- [ASSIGNED TASK] Repeat each line, word for word, from the one containing "treatment center for" through the last line of the entries, and include no other output.

- - -

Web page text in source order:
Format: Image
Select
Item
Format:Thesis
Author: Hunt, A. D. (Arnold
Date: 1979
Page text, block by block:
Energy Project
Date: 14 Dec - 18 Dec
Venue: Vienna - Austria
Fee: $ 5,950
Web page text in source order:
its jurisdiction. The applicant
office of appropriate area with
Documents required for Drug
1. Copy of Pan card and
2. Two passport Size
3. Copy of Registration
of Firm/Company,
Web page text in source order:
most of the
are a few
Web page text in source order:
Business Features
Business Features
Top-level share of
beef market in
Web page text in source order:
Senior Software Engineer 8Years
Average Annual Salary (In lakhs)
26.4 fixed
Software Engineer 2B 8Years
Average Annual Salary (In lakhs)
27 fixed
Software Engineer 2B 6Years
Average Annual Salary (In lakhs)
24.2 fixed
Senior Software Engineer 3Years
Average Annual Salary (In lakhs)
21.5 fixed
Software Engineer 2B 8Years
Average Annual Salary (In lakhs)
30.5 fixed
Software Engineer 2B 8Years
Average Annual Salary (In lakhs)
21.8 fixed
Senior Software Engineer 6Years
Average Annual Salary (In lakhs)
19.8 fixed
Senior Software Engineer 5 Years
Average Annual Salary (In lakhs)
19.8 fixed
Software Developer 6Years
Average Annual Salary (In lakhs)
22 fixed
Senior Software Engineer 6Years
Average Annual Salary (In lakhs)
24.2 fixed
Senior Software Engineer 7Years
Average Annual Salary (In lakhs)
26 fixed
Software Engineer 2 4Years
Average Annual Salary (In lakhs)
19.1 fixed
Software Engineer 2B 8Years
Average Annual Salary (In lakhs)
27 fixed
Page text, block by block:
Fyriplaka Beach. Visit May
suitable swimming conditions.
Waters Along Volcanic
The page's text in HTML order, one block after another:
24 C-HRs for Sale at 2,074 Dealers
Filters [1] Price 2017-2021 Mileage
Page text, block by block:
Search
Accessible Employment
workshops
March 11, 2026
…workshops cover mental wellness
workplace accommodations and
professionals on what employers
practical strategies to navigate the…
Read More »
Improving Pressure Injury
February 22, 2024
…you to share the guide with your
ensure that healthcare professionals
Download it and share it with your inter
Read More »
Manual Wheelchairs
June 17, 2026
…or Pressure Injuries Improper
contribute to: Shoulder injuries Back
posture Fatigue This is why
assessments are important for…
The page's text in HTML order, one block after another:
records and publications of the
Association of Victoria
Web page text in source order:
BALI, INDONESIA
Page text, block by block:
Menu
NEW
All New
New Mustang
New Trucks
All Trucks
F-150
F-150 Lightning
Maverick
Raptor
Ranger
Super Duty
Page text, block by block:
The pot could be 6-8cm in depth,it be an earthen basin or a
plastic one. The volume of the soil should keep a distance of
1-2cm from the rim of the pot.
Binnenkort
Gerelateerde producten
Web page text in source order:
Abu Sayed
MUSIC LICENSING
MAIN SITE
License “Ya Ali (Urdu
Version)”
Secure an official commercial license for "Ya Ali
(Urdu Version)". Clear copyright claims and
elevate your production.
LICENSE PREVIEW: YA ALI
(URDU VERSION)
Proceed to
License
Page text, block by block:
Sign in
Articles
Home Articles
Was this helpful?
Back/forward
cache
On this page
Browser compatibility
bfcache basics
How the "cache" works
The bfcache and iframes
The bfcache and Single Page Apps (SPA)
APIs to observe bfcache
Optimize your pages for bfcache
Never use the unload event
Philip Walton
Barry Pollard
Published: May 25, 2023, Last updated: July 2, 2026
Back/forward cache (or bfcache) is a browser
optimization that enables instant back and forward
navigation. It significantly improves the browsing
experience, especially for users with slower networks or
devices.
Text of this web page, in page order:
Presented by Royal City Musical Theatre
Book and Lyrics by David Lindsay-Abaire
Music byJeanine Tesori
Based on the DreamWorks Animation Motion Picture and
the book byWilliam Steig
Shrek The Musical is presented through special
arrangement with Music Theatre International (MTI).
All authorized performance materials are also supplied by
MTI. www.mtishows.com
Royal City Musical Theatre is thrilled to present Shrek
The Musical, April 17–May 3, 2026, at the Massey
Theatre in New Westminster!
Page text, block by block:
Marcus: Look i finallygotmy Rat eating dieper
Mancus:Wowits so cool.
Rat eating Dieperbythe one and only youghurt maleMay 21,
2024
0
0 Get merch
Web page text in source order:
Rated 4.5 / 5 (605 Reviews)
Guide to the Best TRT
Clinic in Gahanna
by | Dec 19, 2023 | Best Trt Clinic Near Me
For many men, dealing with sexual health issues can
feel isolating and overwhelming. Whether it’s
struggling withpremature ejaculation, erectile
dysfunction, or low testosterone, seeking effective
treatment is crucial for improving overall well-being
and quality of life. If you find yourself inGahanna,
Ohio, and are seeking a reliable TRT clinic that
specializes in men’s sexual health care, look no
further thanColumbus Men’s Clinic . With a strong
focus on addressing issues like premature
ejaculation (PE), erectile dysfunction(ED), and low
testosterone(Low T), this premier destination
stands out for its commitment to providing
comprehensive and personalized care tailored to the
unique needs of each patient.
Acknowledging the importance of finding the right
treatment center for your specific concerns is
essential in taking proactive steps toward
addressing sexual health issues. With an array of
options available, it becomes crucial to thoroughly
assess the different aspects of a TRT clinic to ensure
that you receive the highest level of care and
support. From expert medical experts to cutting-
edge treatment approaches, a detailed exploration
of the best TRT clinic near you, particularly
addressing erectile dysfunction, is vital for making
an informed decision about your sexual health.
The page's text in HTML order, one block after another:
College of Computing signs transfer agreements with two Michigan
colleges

- - -

- [THE COMPLETED TASK]
treatment center for your specific concerns is
essential in taking proactive steps toward
addressing sexual health issues. With an array of
options available, it becomes crucial to thoroughly
assess the different aspects of a TRT clinic to ensure
that you receive the highest level of care and
support. From expert medical experts to cutting-
edge treatment approaches, a detailed exploration
of the best TRT clinic near you, particularly
addressing erectile dysfunction, is vital for making
an informed decision about your sexual health.
The page's text in HTML order, one block after another:
College of Computing signs transfer agreements with two Michigan
colleges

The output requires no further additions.